We acknowledge that the above relative performance summary is subject to certain differences in risk profiles. Therefore, according to Cliffwater, most US state pension systems have a PE objective to outperform public equity by a given percentage point amount, most frequently set at 300bp net of fees. PE outperformance is at least in part driven by higher leverage applied to underlying private companies versus the average indebtedness ratios of public companies. This is particularly important in the current rising rate environment, though we think that this does not necessarily translate into higher risk in a linear way (for a discussion around the risks of high interest rates and increased leverage, see section ‘High leverage remains inherent to PE’ for details). We also note that at least some part of the excess return may be considered a reward for lower investment liquidity (ie an ‘illiquidity premium’), though this does not apply to investors in listed PE companies.
Still, we consider the historically achieved PE returns attractive. Going forward, heightened competition across the maturing PE space may compress industry wide average returns. As a result, it is becoming more important to prudently select top-performing GPs with a competitive edge, such as sector expertise (with trade buyer-like competencies), focus on a narrow set of themes, a well-defined playbook or ability to leverage the scale of operations (as outlined by Bain & Co in its 2020 Global Private Equity report). PE funds with a clear focus on the somewhat less crowded mid-market could also be an interesting choice.

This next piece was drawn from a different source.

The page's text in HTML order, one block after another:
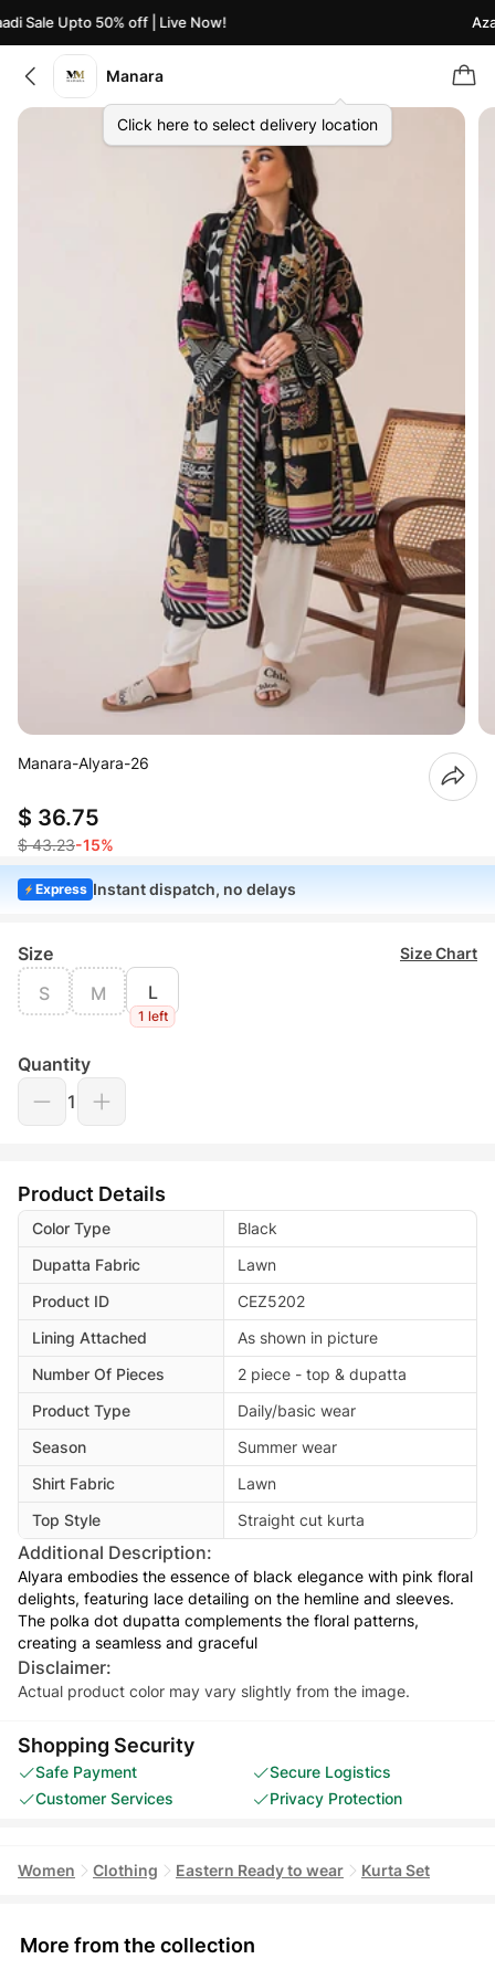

At the same time, it is worth keeping in mind that the performance of the broad US public equity market has, in recent years (until end 2021), been ahead of the long-term average, particularly driven by a narrow set of large tech stocks and partly associated with a global flight away from Europe given a number of headwinds (Brexit, concerns over potential sovereign defaults in southern Europe, recession fears in Germany before COVID-19, etc). Therefore, the stellar performance of US public stocks until end 2021 may be difficult to sustain over the long term, as illustrated by the sharp de-rating of some of the US ‘big tech’ stocks during the bear market in 2022. We believe that this makes PE a compelling option to diversify an investment portfolio beyond listed large-cap equities.
For individual PE investments, GPs normally target a gross multiple of invested capital (MOIC) of at least 2.0x (corresponding to a gross internal rate of return (IRR) of c 20%), with the median multiple for global buyouts fully realised in 2009–2021 with more than US$50m of invested capital at 2.2x, according to Bain & Co. Some UK-listed PE companies were able to beat this rate of return. For instance, HGT reported a 2.6x average MOIC and 26% gross IRR on realisations over the 10 years to Q322.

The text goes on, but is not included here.